За спиной приглушенно ударил колокол. Когда я смотрел на башню, думал, что звук ее колокола совсем не такой. Но даже башня в этом городе смогла оказаться неожиданной. Так чего же удивляться, что удивить тут смогли и люди. Эти девушки Европы…

9. Донжон.


Новая подруга Эли – молодая гречанка Джорджия, работавшая в летний сезон массажисткой в одном из отелей Родоса, – продолжала без остановки болтать посреди гомона яркой туристической ночи в самом сердце Старого города.

– Так вы сегодня были на пляже?

– На нудистском пляже, моя любовь, – поднял палец Эли, – на нудистском пляже.

– Нашли там что-нибудь интересненькое?

– Не особо. Просто загорали. Я встретил пару приятелей.

– Ну-ну. Надо будет, чтобы ты как-нибудь взял меня с собой.

– Надо будет, – невнятно пробормотал Эли. Через пару секунд он добавил громче и с располагающей улыбкой: – Но ведь как тебя возьмешь на пляж, если ты все время занята? – Он потрепал Джорджию по щеке.

– Совсем скоро у меня будет выходной. Через день! И тогда бы можем поехать на пляж. На весь день! Можно даже большой компанией. Я возьму свое новое фиолетовое парео!

Пока они болтали, я улучил момент и сфоткал их пару раз на телефон. Несмотря на то, что я уже узнал о полигамии Эли, сейчас я бы ни за что не сказал, что Джорджия для него – одна из многих. Увидь я их в толпе туристов и не будь я с ними знаком, то подумал бы, что это одна из пар, весело проводящих совместный отпуск.

Проходя мимо одного из ресторанов, гречанка оставила нас ненадолго и скрылась в помещении – очевидно в поисках туалета.

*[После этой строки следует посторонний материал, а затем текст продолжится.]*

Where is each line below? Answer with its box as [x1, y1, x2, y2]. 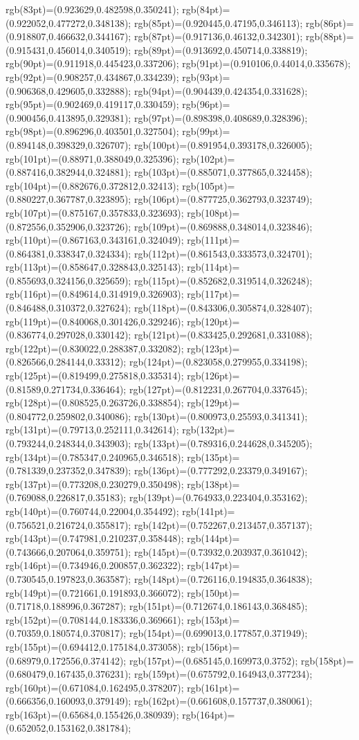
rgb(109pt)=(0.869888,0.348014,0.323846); [134, 219, 313, 233]
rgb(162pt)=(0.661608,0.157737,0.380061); [134, 694, 313, 708]
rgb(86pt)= [306, 15, 354, 30]
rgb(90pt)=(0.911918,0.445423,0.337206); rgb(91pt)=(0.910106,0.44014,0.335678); [6, 56, 351, 71]
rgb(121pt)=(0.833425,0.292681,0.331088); [134, 327, 313, 342]
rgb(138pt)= [187, 476, 240, 491]
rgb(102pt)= [182, 151, 235, 165]
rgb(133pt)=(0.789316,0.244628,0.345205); [134, 436, 313, 450]
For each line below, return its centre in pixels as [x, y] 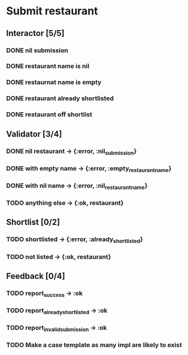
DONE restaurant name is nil [48, 66]
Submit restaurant [52, 11]
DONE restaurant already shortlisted [60, 98]
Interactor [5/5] [35, 33]
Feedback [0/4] [36, 276]
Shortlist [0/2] [33, 222]
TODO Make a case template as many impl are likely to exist [94, 345]
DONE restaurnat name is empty [54, 82]
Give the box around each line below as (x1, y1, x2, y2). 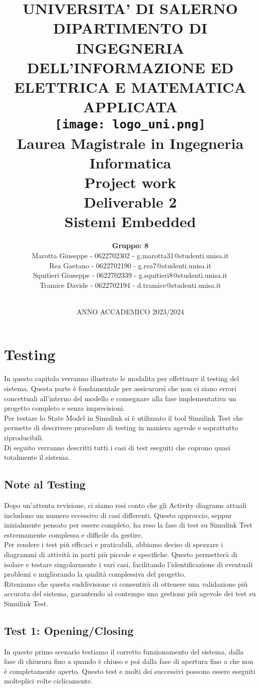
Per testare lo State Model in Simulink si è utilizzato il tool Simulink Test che (4, 412, 243, 423)
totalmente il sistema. (4, 452, 70, 462)
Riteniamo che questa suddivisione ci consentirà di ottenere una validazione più (4, 578, 248, 589)
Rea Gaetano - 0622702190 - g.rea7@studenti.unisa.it (49, 260, 211, 270)
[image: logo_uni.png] (55, 117, 206, 132)
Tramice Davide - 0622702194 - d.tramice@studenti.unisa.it (40, 279, 221, 290)
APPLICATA (83, 96, 178, 117)
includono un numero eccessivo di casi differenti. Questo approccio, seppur (4, 509, 232, 520)
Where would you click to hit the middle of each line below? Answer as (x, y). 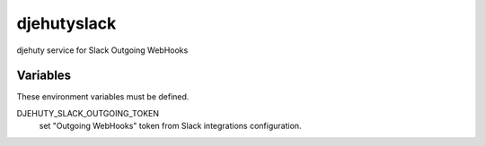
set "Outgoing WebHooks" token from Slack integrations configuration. (170, 126)
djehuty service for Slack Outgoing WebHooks (102, 50)
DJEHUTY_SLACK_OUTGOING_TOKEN (88, 113)
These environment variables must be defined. (103, 97)
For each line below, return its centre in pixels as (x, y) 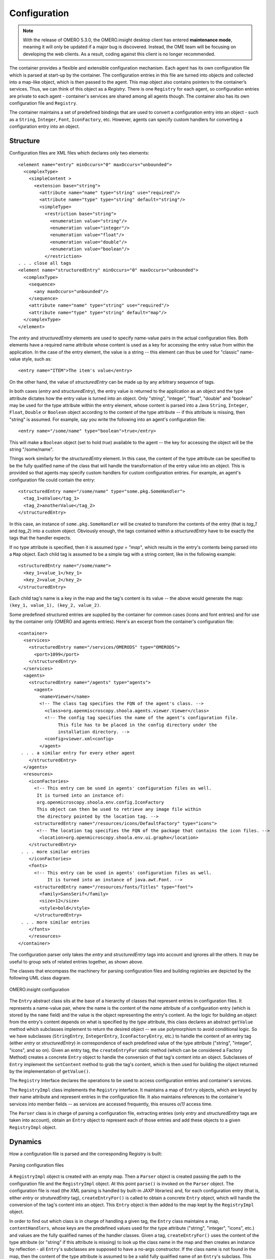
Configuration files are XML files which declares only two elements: (79, 153)
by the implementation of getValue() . (50, 1071)
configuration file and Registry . (43, 103)
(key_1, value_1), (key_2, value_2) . (55, 605)
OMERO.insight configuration (39, 989)
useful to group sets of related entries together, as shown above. (76, 961)
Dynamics (26, 1141)
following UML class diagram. (40, 978)
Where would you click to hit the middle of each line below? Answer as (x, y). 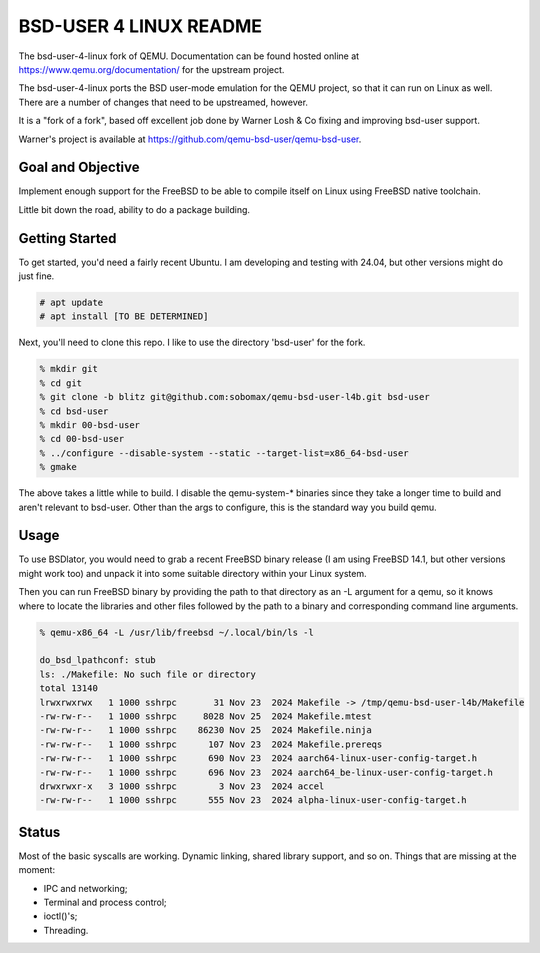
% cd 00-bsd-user (82, 439)
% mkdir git (69, 369)
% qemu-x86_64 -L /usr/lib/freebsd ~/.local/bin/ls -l (176, 632)
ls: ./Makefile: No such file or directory (148, 674)
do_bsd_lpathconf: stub (98, 660)
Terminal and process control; (105, 902)
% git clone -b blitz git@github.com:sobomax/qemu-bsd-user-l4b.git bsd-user (234, 397)
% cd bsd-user (74, 411)

– А знаешь, ты выглядишь с ней счастливым, – сказал я ливанцу. Он оценил мой задумчивый вид, и наверняка понял подтекст. Ведь это он сам несколько часов назад рассказывал мне на пляже о множестве своих женщин и о переживаниях по поводу той самой, одной-единственной. Эли хмыкнул в ответ что-то неопределенное, и я не стал развивать тему. Он наслаждался вечером, я тоже по-своему. А вот и брюнетка Джорджия вернулась – всё такая же двоякая: жизнерадостная, болтливая, и в то же время внушающая опаску своим выражением лица, когда оно было спокойным.

Лавировка втроем сквозь толпу гуляющих туристов становилась проще по мере того, как мы удалялись от площадей с ресторанами. Вскоре я вновь увидел крепостные стены и понял, что мы очутились у одних из восточных ворот. Здесь пролегала тихая дорожка, которую местные и приезжие использовали, чтобы выйти из Олд-тауна, но не задержаться на ней: за стеной, я знал, был небольшой парк с красивым видом на подсвеченные бастионы. Поэтому здесь, на ведущей к воротам дорожке, даже скамейки были сейчас пустыми. В одном месте булыжный тротуар сужался, чтобы просочиться под арку из темных неровных камней. Арка служила опорой старому массивному зданию из крупных темных камней – и в этой части постройки даже не было окон, хотя судя по ширине свода, над нами могла находиться целая комната. Сооружение было явно далеко не нынешнего века. Сразу за аркой справа была небольшая железная калитка, от которой вниз вели ступеньки. Они упирались в старую крепкую дощатую дверь, которая, тем не менее, не выглядела заброшенной. Никакой запрещающей таблички ни на калитке, ни на двери не было. Эли с интересом разглядывал железные прутья и даже потрогал дверцу.

– Алекс, ты ведь любишь старые камни. Что скажешь, вот эти очень старые?

– Не особо, кто ж поймет в темноте? Входом вроде бы часто пользуются.

– А куда, по-твоему, он ведет?

– Это же ты знаток Родоса, а я в Олд-тауне второй день. Понятия не имею. Похоже на пристрой к крепостной башне.